Kanban works well as a visualization tool for work in progress. From an Ops perspective, I think that’s where the role of Kanban starts and ends. Operations is an inherently interrupt driven team and while many organizations get out of that mode through lots of practice – if you are at that point you probably don’t need my help in tracking & communicating work. Where I have seen Kanban work really well is in prioritizing work during planning (abc must come before xyz, move the card) and in visually showing what you did, what you are doing, and what you will be doing next.
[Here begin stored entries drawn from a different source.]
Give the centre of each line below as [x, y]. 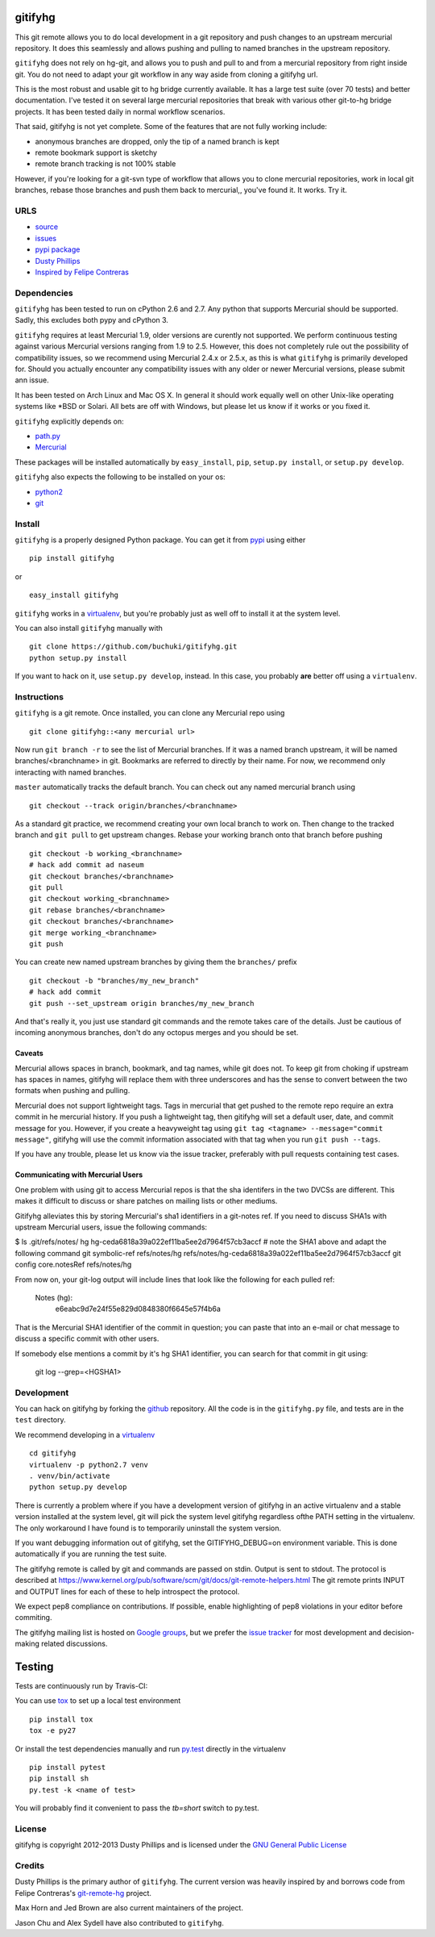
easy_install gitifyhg [74, 595]
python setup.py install [78, 658]
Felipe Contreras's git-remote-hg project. [83, 1893]
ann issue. [32, 380]
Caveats [29, 1054]
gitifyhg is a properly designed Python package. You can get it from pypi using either [160, 540]
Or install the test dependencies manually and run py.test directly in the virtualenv [150, 1749]
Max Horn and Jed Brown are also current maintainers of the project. [129, 1908]
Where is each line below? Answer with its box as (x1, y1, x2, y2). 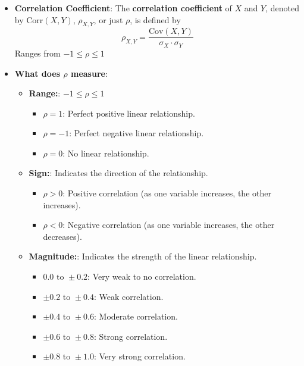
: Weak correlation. (94, 290, 164, 302)
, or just (93, 13, 123, 26)
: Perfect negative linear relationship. (69, 127, 204, 139)
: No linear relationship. (62, 146, 149, 159)
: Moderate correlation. (94, 310, 178, 323)
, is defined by (130, 13, 181, 26)
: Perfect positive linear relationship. (62, 107, 195, 119)
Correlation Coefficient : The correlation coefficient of (14, 2, 232, 14)
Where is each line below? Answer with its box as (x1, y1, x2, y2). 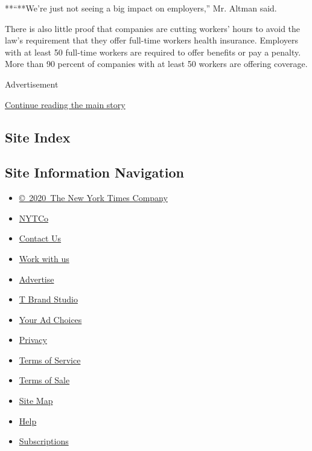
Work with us (19, 252, 69, 264)
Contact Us (19, 232, 62, 245)
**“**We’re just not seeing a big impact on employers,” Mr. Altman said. (5, 2, 277, 14)
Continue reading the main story (5, 98, 126, 110)
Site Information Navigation (5, 163, 184, 182)
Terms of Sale (19, 374, 70, 386)
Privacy (19, 333, 47, 346)
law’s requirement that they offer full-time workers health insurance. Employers (5, 34, 299, 46)
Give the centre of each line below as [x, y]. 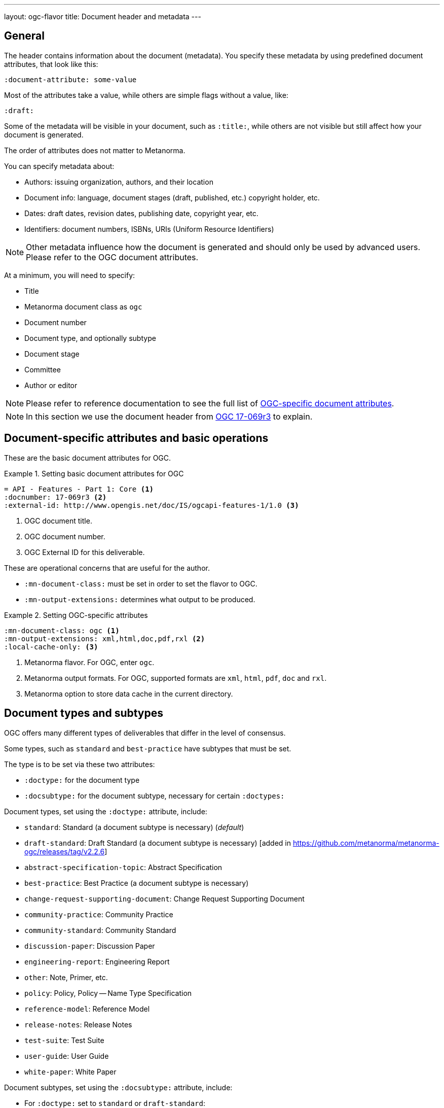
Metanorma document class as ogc [83, 306]
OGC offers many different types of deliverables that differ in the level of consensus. [145, 733]
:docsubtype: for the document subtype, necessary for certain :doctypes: [155, 795]
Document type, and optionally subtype [90, 338]
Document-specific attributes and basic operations [136, 438]
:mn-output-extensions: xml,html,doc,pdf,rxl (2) [105, 638]
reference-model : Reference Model [87, 1009]
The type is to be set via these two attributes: [80, 764]

Daily stand-ups are really, really helpful. Things change day to day in Ops teams and taking 10 minutes each morning to get everyone in sync with what’s going on is a huge help. Identifying blocks and talking about how to clear those is a big part of this. When everyone is there talking about things, saying “I’m blocked waiting for xyz” is an opportunity to get that problem solved today.
Also documenting proposals using a shared document system like Google Docs is a massive improvement. I can write up a proposal for something and instead of asking for feedback, people can add it right to the document – they can make comments, etc. We get together for a 30-60 minute meeting to review the document & the feedback and we take a shot at a final proposal. If there are still open questions we go back and answer those. The key is that much of the work is done asynchronously rather than asking that everyone bring their best, most un-distracted thoughts, into a meeting.
Lastly, with all of this, there is change. Nobody wants to be stuck in the same role for years – people in Operations want to learn new things, they want an opportunity to take something that needs improvement and leave their mark on it. In every infrastructure there are some cool projects and there are some lame projects. There are also those parts of the system that are just a pain in the ass to maintain & nobody wants to do it. It’s important to rotate these around.
What has worked in my experience is a periodic review of the priorities. You start with a review of work in progress so that folks know what they are signing up for if they want to tackle an area they aren’t working in today. Then you wipe the slate clean & go functional area by functional area asking who wants to be involved.
The trick with this process is to try to allow folks who have projects in flight to maintain that responsibility while giving someone else a shot at learning about the system. This is where the P1/P2 roles can really be leveraged. If you are re-building your network and you really need the same guy to maintain his momentum in that project – he becomes the P2, continuing that work. You assign a new P1 (if someone new wants to be involved) and you have them tackle the day to day interrupts. The two members work together on it and the new gets to learn while the old gets to finish their project.
If a functional area has no work in progress and you really want to move something new forward there, find the person who’s passionate about making that change and make them a P1. Find a P2 that can help enable them and let them go for it.
Ownership is an important part of any job and in Operations it has been the light that keeps me coming back. Giving that ability to every member of your team is important, and hopefully this gives you some ideas about how to do that.